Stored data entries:

□ □ □ □ □ □ □

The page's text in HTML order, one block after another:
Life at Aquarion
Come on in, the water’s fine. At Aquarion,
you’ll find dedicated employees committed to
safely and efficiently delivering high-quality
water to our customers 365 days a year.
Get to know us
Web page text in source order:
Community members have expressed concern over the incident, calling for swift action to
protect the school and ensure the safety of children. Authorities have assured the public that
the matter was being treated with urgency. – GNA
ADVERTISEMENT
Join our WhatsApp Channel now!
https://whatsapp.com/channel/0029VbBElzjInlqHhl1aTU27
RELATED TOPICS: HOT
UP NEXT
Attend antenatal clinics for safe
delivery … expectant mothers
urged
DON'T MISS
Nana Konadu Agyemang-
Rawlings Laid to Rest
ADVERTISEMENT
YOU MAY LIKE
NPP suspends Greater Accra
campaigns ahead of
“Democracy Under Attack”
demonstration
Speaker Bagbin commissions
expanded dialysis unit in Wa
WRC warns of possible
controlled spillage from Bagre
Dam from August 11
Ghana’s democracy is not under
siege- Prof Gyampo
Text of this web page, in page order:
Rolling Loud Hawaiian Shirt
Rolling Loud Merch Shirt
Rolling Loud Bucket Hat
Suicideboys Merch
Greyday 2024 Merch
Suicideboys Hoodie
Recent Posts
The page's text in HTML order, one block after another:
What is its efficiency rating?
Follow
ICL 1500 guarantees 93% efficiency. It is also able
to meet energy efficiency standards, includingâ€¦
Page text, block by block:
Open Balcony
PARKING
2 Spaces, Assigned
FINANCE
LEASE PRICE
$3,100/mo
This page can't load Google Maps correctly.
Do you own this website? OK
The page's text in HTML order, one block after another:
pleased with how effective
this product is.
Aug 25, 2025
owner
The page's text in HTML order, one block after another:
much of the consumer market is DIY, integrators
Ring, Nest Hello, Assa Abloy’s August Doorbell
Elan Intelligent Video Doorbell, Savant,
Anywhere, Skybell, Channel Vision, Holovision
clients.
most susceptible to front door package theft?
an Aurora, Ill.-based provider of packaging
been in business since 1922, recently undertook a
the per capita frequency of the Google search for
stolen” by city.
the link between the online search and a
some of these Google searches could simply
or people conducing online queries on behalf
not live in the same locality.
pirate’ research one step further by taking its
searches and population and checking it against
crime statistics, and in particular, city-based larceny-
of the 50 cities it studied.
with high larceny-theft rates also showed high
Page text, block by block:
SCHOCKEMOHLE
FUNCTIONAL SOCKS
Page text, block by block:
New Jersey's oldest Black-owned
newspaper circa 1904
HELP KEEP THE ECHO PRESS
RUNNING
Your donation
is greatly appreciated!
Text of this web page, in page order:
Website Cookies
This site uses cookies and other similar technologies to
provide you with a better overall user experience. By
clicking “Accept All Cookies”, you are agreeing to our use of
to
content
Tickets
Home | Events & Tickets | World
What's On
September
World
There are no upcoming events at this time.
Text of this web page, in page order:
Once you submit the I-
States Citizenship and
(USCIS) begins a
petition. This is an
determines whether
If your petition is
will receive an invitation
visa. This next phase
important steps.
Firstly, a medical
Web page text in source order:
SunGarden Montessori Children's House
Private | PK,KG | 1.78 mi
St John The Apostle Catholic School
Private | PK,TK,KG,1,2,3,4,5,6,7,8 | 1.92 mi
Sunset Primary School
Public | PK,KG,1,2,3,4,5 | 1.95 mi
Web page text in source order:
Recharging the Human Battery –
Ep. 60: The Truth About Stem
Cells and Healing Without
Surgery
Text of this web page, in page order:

□ □ □ □ □ □ □

* [Requirement]:
Transcribe the records exactly as given.

* [Result of this exercise]:
The page's text in HTML order, one block after another:
Life at Aquarion
Come on in, the water’s fine. At Aquarion,
you’ll find dedicated employees committed to
safely and efficiently delivering high-quality
water to our customers 365 days a year.
Get to know us
Web page text in source order:
Community members have expressed concern over the incident, calling for swift action to
protect the school and ensure the safety of children. Authorities have assured the public that
the matter was being treated with urgency. – GNA
ADVERTISEMENT
Join our WhatsApp Channel now!
https://whatsapp.com/channel/0029VbBElzjInlqHhl1aTU27
RELATED TOPICS: HOT
UP NEXT
Attend antenatal clinics for safe
delivery … expectant mothers
urged
DON'T MISS
Nana Konadu Agyemang-
Rawlings Laid to Rest
ADVERTISEMENT
YOU MAY LIKE
NPP suspends Greater Accra
campaigns ahead of
“Democracy Under Attack”
demonstration
Speaker Bagbin commissions
expanded dialysis unit in Wa
WRC warns of possible
controlled spillage from Bagre
Dam from August 11
Ghana’s democracy is not under
siege- Prof Gyampo
Text of this web page, in page order:
Rolling Loud Hawaiian Shirt
Rolling Loud Merch Shirt
Rolling Loud Bucket Hat
Suicideboys Merch
Greyday 2024 Merch
Suicideboys Hoodie
Recent Posts
The page's text in HTML order, one block after another:
What is its efficiency rating?
Follow
ICL 1500 guarantees 93% efficiency. It is also able
to meet energy efficiency standards, includingâ€¦
Page text, block by block:
Open Balcony
PARKING
2 Spaces, Assigned
FINANCE
LEASE PRICE
$3,100/mo
This page can't load Google Maps correctly.
Do you own this website? OK
The page's text in HTML order, one block after another:
pleased with how effective
this product is.
Aug 25, 2025
owner
The page's text in HTML order, one block after another:
much of the consumer market is DIY, integrators
Ring, Nest Hello, Assa Abloy’s August Doorbell
Elan Intelligent Video Doorbell, Savant,
Anywhere, Skybell, Channel Vision, Holovision
clients.
most susceptible to front door package theft?
an Aurora, Ill.-based provider of packaging
been in business since 1922, recently undertook a
the per capita frequency of the Google search for
stolen” by city.
the link between the online search and a
some of these Google searches could simply
or people conducing online queries on behalf
not live in the same locality.
pirate’ research one step further by taking its
searches and population and checking it against
crime statistics, and in particular, city-based larceny-
of the 50 cities it studied.
with high larceny-theft rates also showed high
Page text, block by block:
SCHOCKEMOHLE
FUNCTIONAL SOCKS
Page text, block by block:
New Jersey's oldest Black-owned
newspaper circa 1904
HELP KEEP THE ECHO PRESS
RUNNING
Your donation
is greatly appreciated!
Text of this web page, in page order:
Website Cookies
This site uses cookies and other similar technologies to
provide you with a better overall user experience. By
clicking “Accept All Cookies”, you are agreeing to our use of
to
content
Tickets
Home | Events & Tickets | World
What's On
September
World
There are no upcoming events at this time.
Text of this web page, in page order:
Once you submit the I-
States Citizenship and
(USCIS) begins a
petition. This is an
determines whether
If your petition is
will receive an invitation
visa. This next phase
important steps.
Firstly, a medical
Web page text in source order:
SunGarden Montessori Children's House
Private | PK,KG | 1.78 mi
St John The Apostle Catholic School
Private | PK,TK,KG,1,2,3,4,5,6,7,8 | 1.92 mi
Sunset Primary School
Public | PK,KG,1,2,3,4,5 | 1.95 mi
Web page text in source order:
Recharging the Human Battery –
Ep. 60: The Truth About Stem
Cells and Healing Without
Surgery
Text of this web page, in page order:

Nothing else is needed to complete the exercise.